Ho pensato di fare una collana e per ora mostro i vari passaggi fin qui eseguiti.

Ho usato  delle perline – nel mio caso  bianche –  leggermente più regolari delle altre: le chiameremo A; invece le B sono tutte le altre, prese veramente a caso, pur nel rispetto di una certa compatibilità .

 Per la SPIRALE ho iniziato con 2 perline  B, 1 A, 2 B, 1 A, 2 B, 1 A . Ho chiuso a cerchio ripassando il filo dentro a tutte. Alla fine ho fatto un doppio nodo e ho lasciato un 10 centimetri di filo, in attesa di definire che tipo di chiusura userò.
Uscendo con il filo da una A, ho infilato sull’ago la sequenza contraria, cioè 1 A e 2 B e sono entrata nella prima A (il colore diverso – qui bianco –  aiuta sempre) ; ancora 1 A e 2 B sul filo per entrare nella A successiva e infine di nuovo 1 A e 2 B sul filo per entrare NON nell’ultima A, ma nelle ultime 2, praticamente l’ultima del giro di base e la prima di questo giro. credo che sia la classica chiusura di giro della tecnica peyote.

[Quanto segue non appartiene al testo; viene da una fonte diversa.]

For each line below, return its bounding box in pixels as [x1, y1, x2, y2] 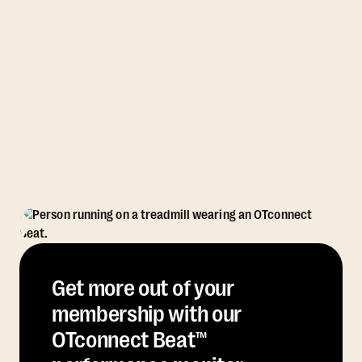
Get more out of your [52, 276, 234, 302]
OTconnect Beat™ [52, 327, 208, 354]
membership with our [52, 301, 242, 328]
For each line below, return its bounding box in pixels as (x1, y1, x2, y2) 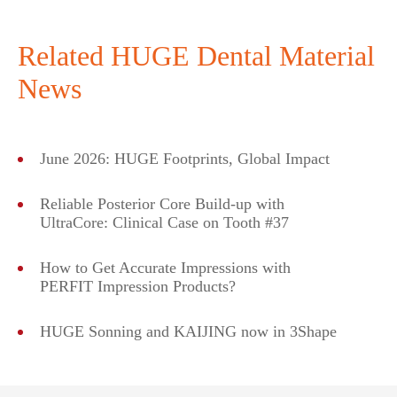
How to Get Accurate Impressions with (40, 258, 291, 276)
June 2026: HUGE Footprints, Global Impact (40, 149, 330, 167)
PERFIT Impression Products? (40, 276, 236, 295)
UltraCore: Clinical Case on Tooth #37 (40, 213, 289, 231)
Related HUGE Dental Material (18, 39, 375, 72)
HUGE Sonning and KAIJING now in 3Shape (40, 322, 337, 340)
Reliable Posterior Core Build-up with (40, 194, 284, 213)
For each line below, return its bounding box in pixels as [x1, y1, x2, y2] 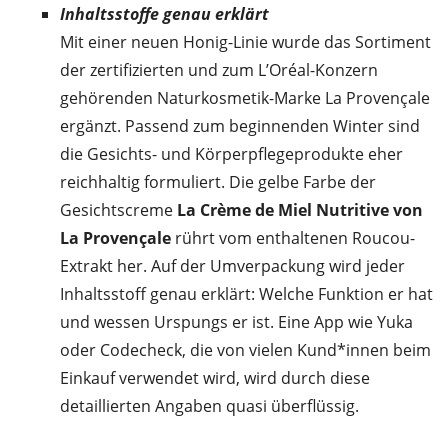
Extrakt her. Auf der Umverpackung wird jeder [60, 255, 405, 278]
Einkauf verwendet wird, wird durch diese [60, 367, 370, 390]
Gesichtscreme [60, 199, 177, 222]
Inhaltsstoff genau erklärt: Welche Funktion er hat [60, 283, 433, 306]
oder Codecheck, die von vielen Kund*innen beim [60, 339, 431, 362]
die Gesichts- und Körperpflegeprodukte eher [60, 143, 403, 166]
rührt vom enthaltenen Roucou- [171, 227, 415, 250]
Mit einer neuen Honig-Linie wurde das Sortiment [60, 31, 431, 54]
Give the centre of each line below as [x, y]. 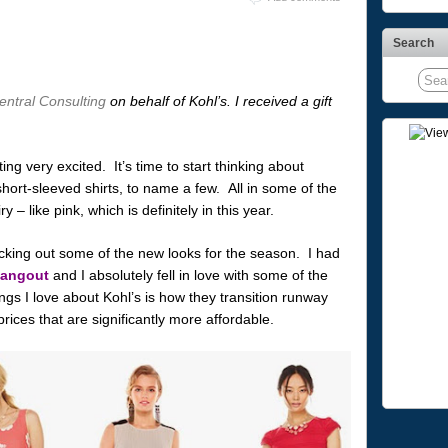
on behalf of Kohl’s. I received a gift [218, 101]
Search [413, 43]
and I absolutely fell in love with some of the [188, 274]
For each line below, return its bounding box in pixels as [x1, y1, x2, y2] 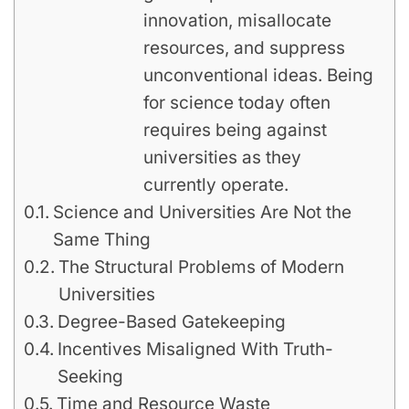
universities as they [142, 147, 301, 168]
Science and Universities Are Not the [52, 202, 351, 223]
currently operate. [142, 174, 288, 195]
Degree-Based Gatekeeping [57, 311, 286, 332]
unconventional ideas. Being [142, 65, 373, 86]
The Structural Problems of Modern [58, 257, 344, 278]
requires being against [142, 120, 327, 141]
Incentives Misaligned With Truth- [57, 339, 333, 360]
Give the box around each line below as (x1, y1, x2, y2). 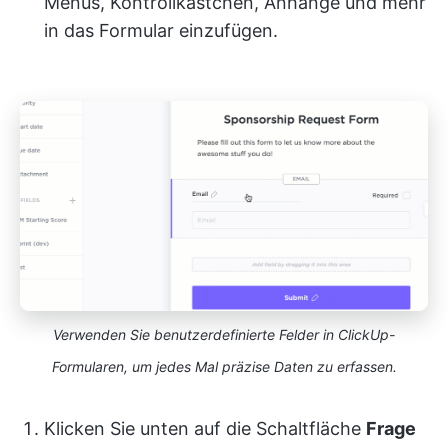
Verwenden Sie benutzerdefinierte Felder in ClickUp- (53, 325, 395, 343)
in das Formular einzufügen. (44, 19, 278, 41)
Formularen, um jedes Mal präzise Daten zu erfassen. (51, 357, 397, 375)
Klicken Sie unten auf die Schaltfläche (44, 417, 366, 439)
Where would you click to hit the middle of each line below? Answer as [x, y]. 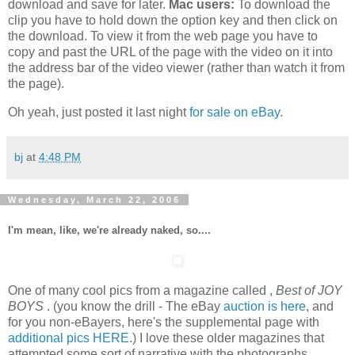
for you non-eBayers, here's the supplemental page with [164, 323]
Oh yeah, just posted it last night [97, 112]
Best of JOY [309, 291]
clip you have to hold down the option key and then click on [173, 21]
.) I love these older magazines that [227, 338]
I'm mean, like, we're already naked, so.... [109, 230]
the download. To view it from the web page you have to [163, 36]
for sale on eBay [233, 112]
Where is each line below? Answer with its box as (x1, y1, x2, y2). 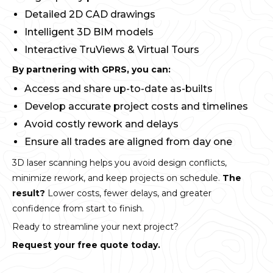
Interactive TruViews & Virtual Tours (24, 44, 199, 56)
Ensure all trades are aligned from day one (24, 136, 232, 148)
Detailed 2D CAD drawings (24, 9, 155, 21)
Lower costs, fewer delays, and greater (45, 188, 211, 199)
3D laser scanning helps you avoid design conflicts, (12, 157, 227, 169)
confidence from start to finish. (12, 203, 144, 214)
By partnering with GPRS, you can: (12, 64, 171, 76)
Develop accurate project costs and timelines (24, 101, 248, 113)
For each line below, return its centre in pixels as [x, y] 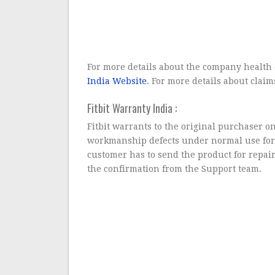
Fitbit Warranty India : [132, 108]
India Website [117, 81]
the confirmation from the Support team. [175, 169]
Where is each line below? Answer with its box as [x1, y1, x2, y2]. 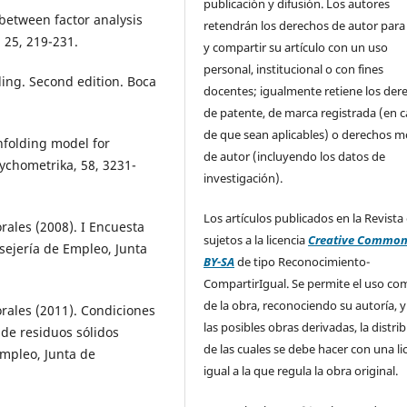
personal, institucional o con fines [203, 60, 384, 77]
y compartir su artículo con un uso [203, 38, 389, 55]
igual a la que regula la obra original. [203, 362, 399, 379]
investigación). [203, 169, 286, 186]
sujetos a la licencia [203, 231, 309, 248]
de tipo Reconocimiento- [234, 253, 371, 270]
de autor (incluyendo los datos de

Basta: si va avanti così finchè se ne ha voglia e finchè si hanno perline da smaltire. Proprio perchè non so esattamente quanto dureranno le mie, non ho ancora deciso se fare una collana girocollo “normale” o un segmento più corto da completare con due catene alle estremità. Vedremo.

Dopo qualche tempo aggiorno con il risultato finale:

 

Ho proceduto fin dove ho potuto (ad un certo punto le perline, pur essendo fin dall’ inizio diverse e a scelta casuale, non si armonizzavano più); allora ho agganciato una catena e sugli anelli più in basso ho inserito delle sferette sintetiche. Nessuna chiusura

 

 

Sull’onda del riciclaggio a tutti i costi, ne ho fatta un’altra, con nuovi avanzi:

NOTE SPICCIOLE:

1) Consiglio di preparare  un piattino in cui  depositare tutte le perline troppo piccole, rovinate, con il foro troppo stretto…ecc. per eliminarle definitivamente. In questo modo io ne ho fatto fuori un bel po’, ma erano davvero  inservibili.
2) Per le principianti- principianti ricordo che almeno per i primi giri è bene contare (uno, due e tre) i vari passaggi perchè la terza volta, a fine giro, bisogna prendere le due perline A insieme; dopo un po’ si riconosce la sequenza senza difficoltà. Se si hanno dei dubbi è meglio disfare, tornare ad un passaggio sicuro e ripartire con il conto.
3) La spirale non risente troppo della diversità delle perline usate, anzi, acquista una certa morbidezza visiva niente male…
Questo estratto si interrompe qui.